- Directions: Extract every entry word for word. Skip the pictures.

Records from a collection:
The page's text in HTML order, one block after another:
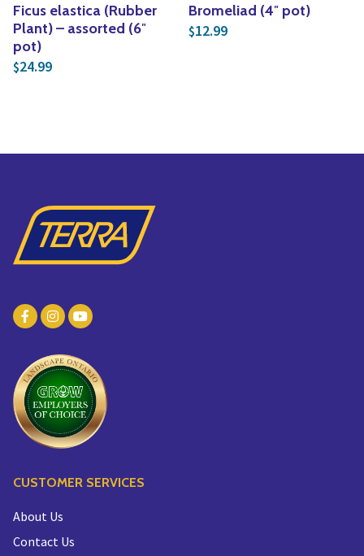
Ficus elastica (Rubber
Plant) – assorted (6″
pot)
$24.99
Bromeliad (4″ pot)
$12.99
CUSTOMER SERVICES
About Us
Contact Us
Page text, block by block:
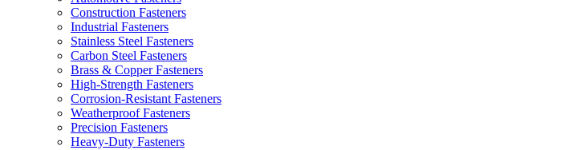
Construction Fasteners
Industrial Fasteners
Stainless Steel Fasteners
Carbon Steel Fasteners
Brass & Copper Fasteners
High-Strength Fasteners
Corrosion-Resistant Fasteners
Weatherproof Fasteners
Precision Fasteners
Heavy-Duty Fasteners
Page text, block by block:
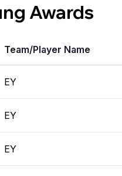
Awards
Team/Player Name
EY
EY
EY
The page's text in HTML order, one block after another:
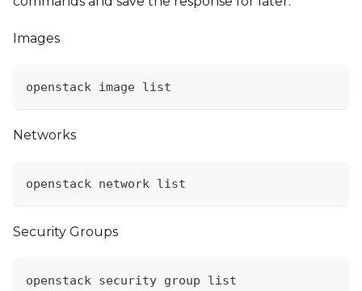
Images
openstack image list
Networks
openstack network list
Security Groups
openstack security group list
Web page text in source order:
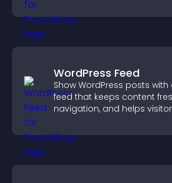
WordPress Feed
Show WordPress posts with
feed that keeps content
navigation, and helps
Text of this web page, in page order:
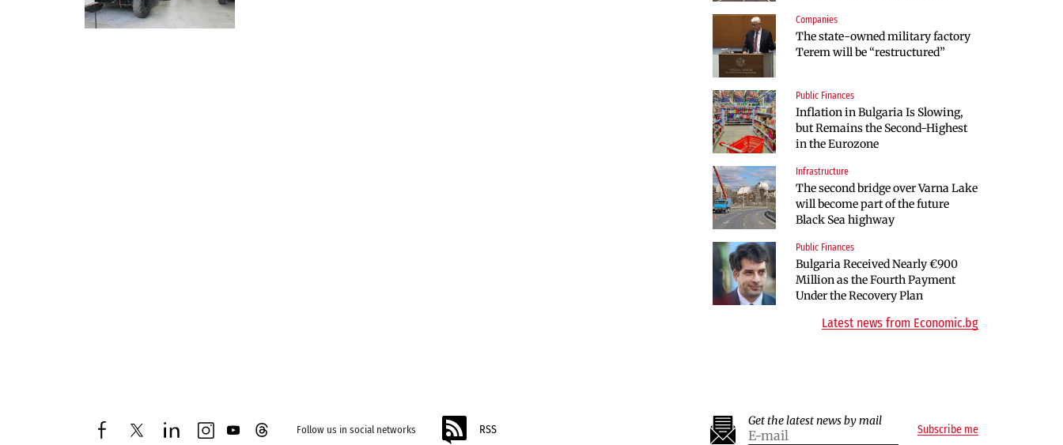
Companies
The state-owned military factory
Terem will be “restructured”
Public Finances
Inflation in Bulgaria Is Slowing,
but Remains the Second-Highest
in the Eurozone
Infrastructure
The second bridge over Varna Lake
will become part of the future
Black Sea highway
Public Finances
Bulgaria Received Nearly €900
Million as the Fourth Payment
Under the Recovery Plan
Labor Market
The labor market in Bulgaria
continues to cool even in the
Politics
Bulgaria Does Not Have the Funds
to Build Military Plants with
“Rheinmetall”
Companies
Huvepharma Signs Agreement to
Acquire Euroapi Italy
Companies
Bulgarian unicorn Payhawk has
joined the even more exclusive
club of centaurs
Politics
Bulgaria and Ukraine Discussed
Liquefied Natural Gas Supplies
Latest news from Economic.bg
facebooktwitterlinkedininstagram
youtubethreadsFollow us in social networks RSS
Get the latest news by mail
Subscribe me
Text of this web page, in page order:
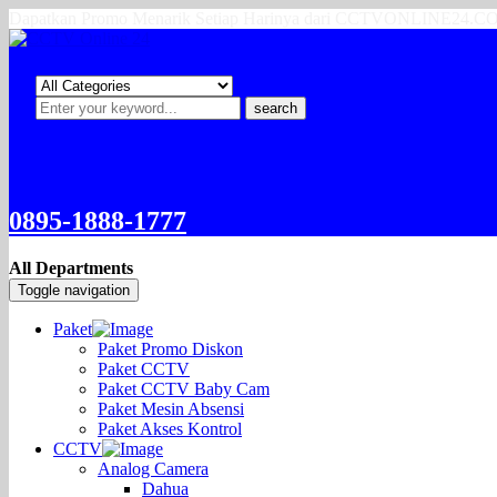
search
0895-1888-1777
All Departments
Toggle navigation
Paket
Paket Promo Diskon
Paket CCTV
Paket CCTV Baby Cam
Paket Mesin Absensi
Paket Akses Kontrol
CCTV
Analog Camera
Dahua
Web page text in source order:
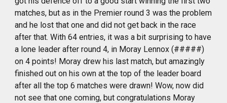
matches, but as in the Premier round 3 was the problem
and he lost that one and did not get back in the race
after that. With 64 entries, it was a bit surprising to have
a lone leader after round 4, in Moray Lennox (#####)
on 4 points! Moray drew his last match, but amazingly
finished out on his own at the top of the leader board
after all the top 6 matches were drawn! Wow, now did
not see that one coming, but congratulations Moray
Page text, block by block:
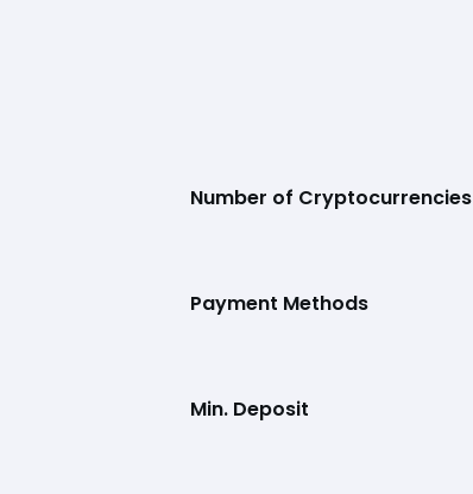
Number of Cryptocurrencies
Payment Methods
Min. Deposit
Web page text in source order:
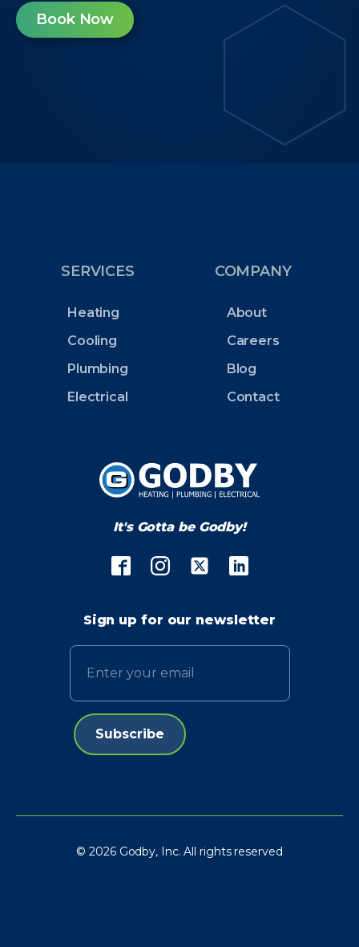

- Answer to the exercise:
The page's text in HTML order, one block after another:
Ficus elastica (Rubber
Plant) – assorted (6″
pot)
$24.99
Bromeliad (4″ pot)
$12.99
CUSTOMER SERVICES
About Us
Contact Us
Page text, block by block:
Construction Fasteners
Industrial Fasteners
Stainless Steel Fasteners
Carbon Steel Fasteners
Brass & Copper Fasteners
High-Strength Fasteners
Corrosion-Resistant Fasteners
Weatherproof Fasteners
Precision Fasteners
Heavy-Duty Fasteners
Page text, block by block:
Awards
Team/Player Name
EY
EY
EY
The page's text in HTML order, one block after another:
Images
openstack image list
Networks
openstack network list
Security Groups
openstack security group list
Web page text in source order:
WordPress Feed
Show WordPress posts with
feed that keeps content
navigation, and helps
Text of this web page, in page order:
Companies
The state-owned military factory
Terem will be “restructured”
Public Finances
Inflation in Bulgaria Is Slowing,
but Remains the Second-Highest
in the Eurozone
Infrastructure
The second bridge over Varna Lake
will become part of the future
Black Sea highway
Public Finances
Bulgaria Received Nearly €900
Million as the Fourth Payment
Under the Recovery Plan
Labor Market
The labor market in Bulgaria
continues to cool even in the
Politics
Bulgaria Does Not Have the Funds
to Build Military Plants with
“Rheinmetall”
Companies
Huvepharma Signs Agreement to
Acquire Euroapi Italy
Companies
Bulgarian unicorn Payhawk has
joined the even more exclusive
club of centaurs
Politics
Bulgaria and Ukraine Discussed
Liquefied Natural Gas Supplies
Latest news from Economic.bg
facebooktwitterlinkedininstagram
youtubethreadsFollow us in social networks RSS
Get the latest news by mail
Subscribe me
Text of this web page, in page order:
search
0895-1888-1777
All Departments
Toggle navigation
Paket
Paket Promo Diskon
Paket CCTV
Paket CCTV Baby Cam
Paket Mesin Absensi
Paket Akses Kontrol
CCTV
Analog Camera
Dahua
Web page text in source order:
matches, but as in the Premier round 3 was the problem
and he lost that one and did not get back in the race
after that. With 64 entries, it was a bit surprising to have
a lone leader after round 4, in Moray Lennox (#####)
on 4 points! Moray drew his last match, but amazingly
finished out on his own at the top of the leader board
after all the top 6 matches were drawn! Wow, now did
not see that one coming, but congratulations Moray
Page text, block by block:
Number of Cryptocurrencies
Payment Methods
Min. Deposit
Web page text in source order:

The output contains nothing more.